> [PROBLEM DETAILS]: This exercise calls for every line of the data below with the string "있습니다" in it.

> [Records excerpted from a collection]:
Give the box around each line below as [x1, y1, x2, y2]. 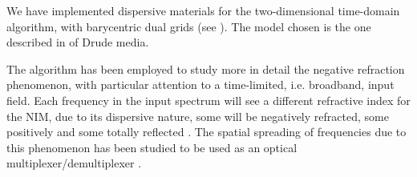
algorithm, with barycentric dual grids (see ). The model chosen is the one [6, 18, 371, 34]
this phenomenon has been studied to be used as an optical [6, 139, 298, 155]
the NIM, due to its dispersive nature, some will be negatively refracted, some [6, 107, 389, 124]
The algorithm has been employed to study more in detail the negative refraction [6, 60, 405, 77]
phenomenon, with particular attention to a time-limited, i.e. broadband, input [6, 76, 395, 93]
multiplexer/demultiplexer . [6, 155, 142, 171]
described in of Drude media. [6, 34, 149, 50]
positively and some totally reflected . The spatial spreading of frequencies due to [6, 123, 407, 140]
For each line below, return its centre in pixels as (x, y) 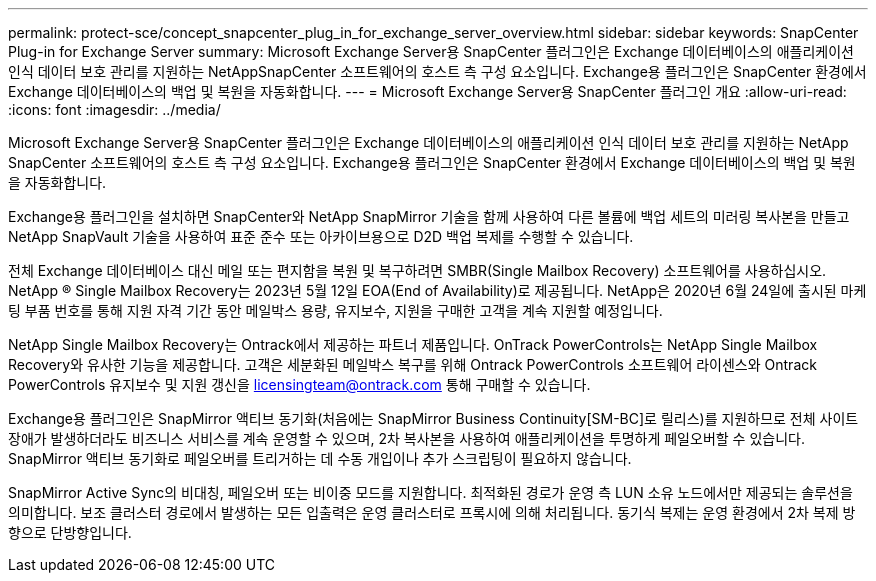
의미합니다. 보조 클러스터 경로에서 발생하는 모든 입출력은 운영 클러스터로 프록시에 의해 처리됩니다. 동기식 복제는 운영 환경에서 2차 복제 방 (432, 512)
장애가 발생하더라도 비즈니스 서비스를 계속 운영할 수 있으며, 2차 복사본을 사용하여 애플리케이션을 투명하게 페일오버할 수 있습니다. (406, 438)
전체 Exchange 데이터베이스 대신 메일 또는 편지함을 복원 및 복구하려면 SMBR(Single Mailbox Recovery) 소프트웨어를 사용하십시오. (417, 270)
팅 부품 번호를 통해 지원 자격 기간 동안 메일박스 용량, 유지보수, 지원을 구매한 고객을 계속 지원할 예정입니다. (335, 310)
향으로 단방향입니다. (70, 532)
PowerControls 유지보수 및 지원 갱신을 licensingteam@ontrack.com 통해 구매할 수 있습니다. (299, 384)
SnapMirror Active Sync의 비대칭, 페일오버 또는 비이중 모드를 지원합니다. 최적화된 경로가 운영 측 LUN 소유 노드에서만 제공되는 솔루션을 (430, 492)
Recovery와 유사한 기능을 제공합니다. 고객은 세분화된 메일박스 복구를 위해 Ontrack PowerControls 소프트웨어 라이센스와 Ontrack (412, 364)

> [WRITTEN REPLY]:
장애가 발생하더라도 비즈니스 서비스를 계속 운영할 수 있으며, 2차 복사본을 사용하여 애플리케이션을 투명하게 페일오버할 수 있습니다. (406, 438)
PowerControls 유지보수 및 지원 갱신을 licensingteam@ontrack.com 통해 구매할 수 있습니다. (299, 384)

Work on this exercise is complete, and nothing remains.